§ WORK REQUEST: Your answer is one number, how many lines in the entries include "main".

─── MATERIAL FOR THE TASK

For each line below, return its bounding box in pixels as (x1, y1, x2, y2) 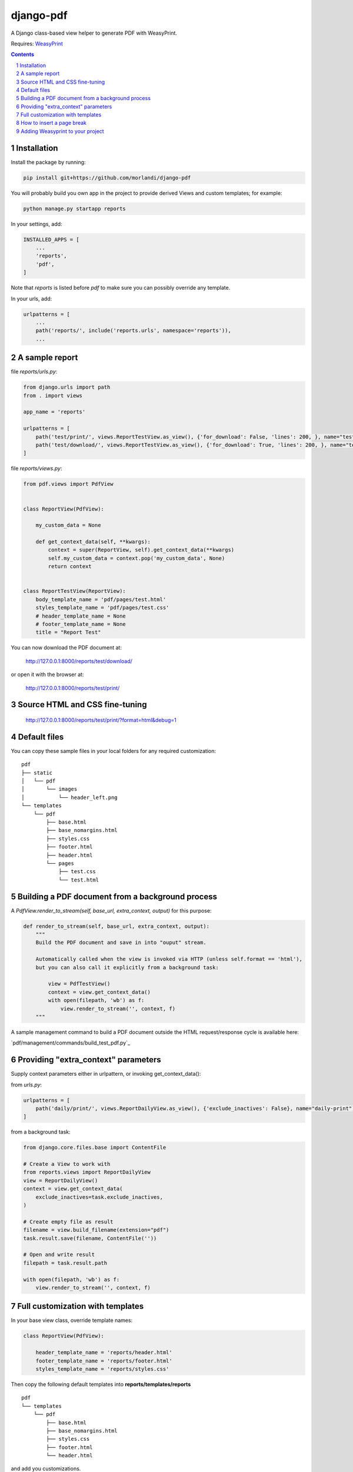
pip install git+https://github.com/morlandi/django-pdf (23, 174, 191, 181)
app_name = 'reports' (23, 409, 86, 415)
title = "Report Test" (35, 629, 101, 636)
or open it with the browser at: (11, 671, 84, 678)
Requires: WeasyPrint (11, 40, 63, 47)
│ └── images (21, 786, 78, 793)
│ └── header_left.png (21, 794, 118, 801)
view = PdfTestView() (48, 980, 111, 987)
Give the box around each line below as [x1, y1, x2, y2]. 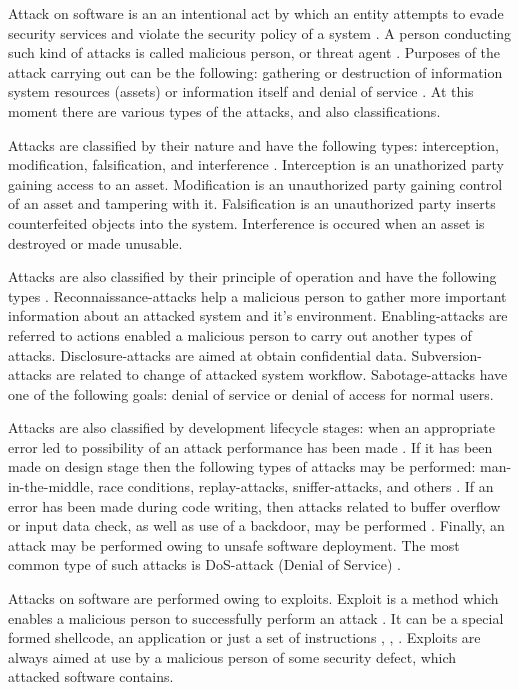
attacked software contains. [8, 666, 174, 687]
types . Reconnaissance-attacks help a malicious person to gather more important [8, 285, 507, 306]
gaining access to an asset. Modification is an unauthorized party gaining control [8, 173, 503, 194]
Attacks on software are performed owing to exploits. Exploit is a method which [8, 588, 499, 609]
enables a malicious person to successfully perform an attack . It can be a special [8, 607, 504, 628]
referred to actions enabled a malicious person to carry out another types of [8, 324, 472, 345]
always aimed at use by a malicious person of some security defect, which [8, 646, 457, 667]
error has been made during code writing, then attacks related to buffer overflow [8, 495, 501, 516]
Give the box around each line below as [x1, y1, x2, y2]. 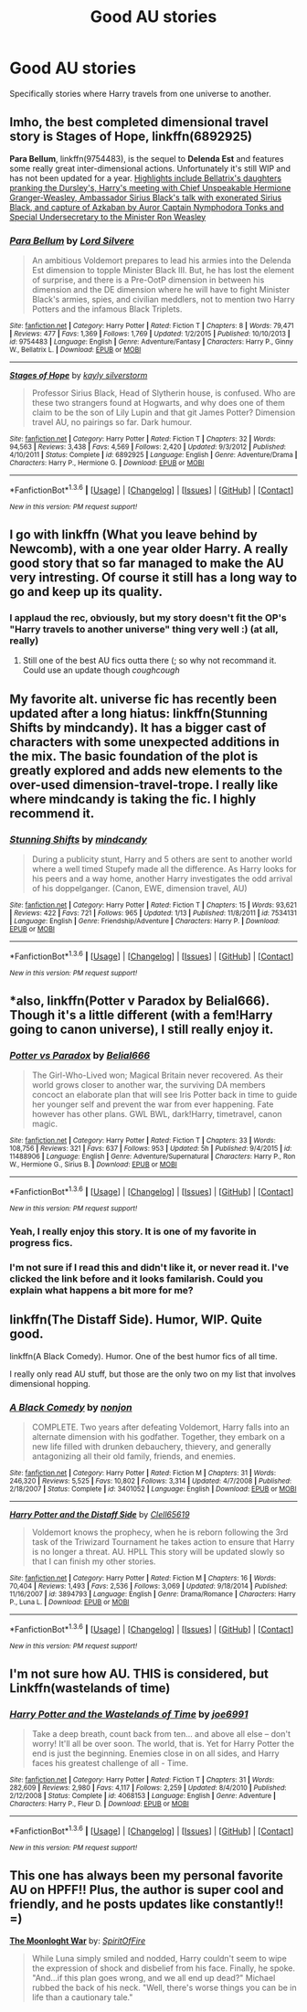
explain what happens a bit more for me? [9, 1283, 194, 1296]
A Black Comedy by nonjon [9, 1400, 132, 1413]
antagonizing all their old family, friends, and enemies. [31, 1451, 236, 1462]
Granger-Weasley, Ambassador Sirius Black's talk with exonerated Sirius [9, 192, 282, 203]
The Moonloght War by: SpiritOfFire [9, 1935, 146, 1946]
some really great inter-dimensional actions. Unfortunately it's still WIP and [9, 163, 291, 174]
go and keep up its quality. [9, 584, 163, 600]
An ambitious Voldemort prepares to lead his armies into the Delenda [31, 255, 291, 266]
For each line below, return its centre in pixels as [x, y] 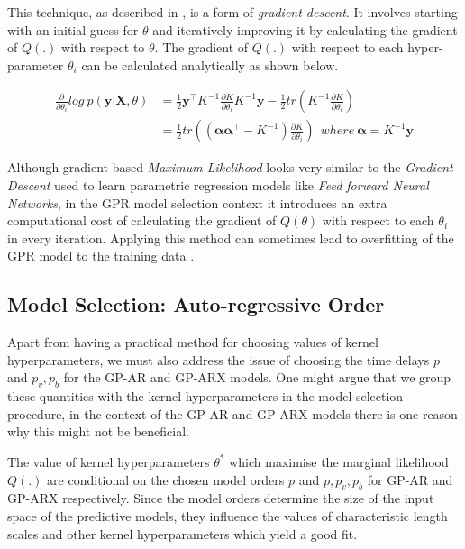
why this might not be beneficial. [98, 431]
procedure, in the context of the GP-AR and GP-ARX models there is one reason [232, 413]
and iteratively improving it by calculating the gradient [305, 29]
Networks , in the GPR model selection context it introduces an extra [197, 202]
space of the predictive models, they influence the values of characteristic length [228, 515]
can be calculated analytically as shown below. [210, 64]
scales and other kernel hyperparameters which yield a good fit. [182, 533]
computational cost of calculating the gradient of [142, 220]
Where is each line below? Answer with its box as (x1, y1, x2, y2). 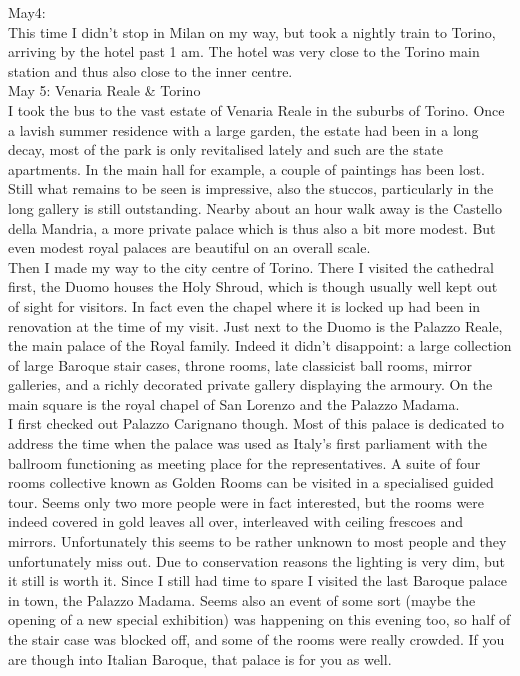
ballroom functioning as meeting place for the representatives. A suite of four (8, 452, 481, 473)
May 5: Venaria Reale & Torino (8, 80, 201, 101)
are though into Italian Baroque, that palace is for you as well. (8, 648, 392, 669)
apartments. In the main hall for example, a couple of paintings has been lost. (8, 158, 485, 179)
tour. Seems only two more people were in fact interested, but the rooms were (8, 491, 485, 512)
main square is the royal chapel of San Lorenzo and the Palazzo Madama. (8, 393, 460, 414)
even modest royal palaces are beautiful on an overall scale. (8, 237, 371, 258)
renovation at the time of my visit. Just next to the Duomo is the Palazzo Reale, (8, 315, 503, 336)

──────

§ SOLUTION TO THIS EXERCISE: 2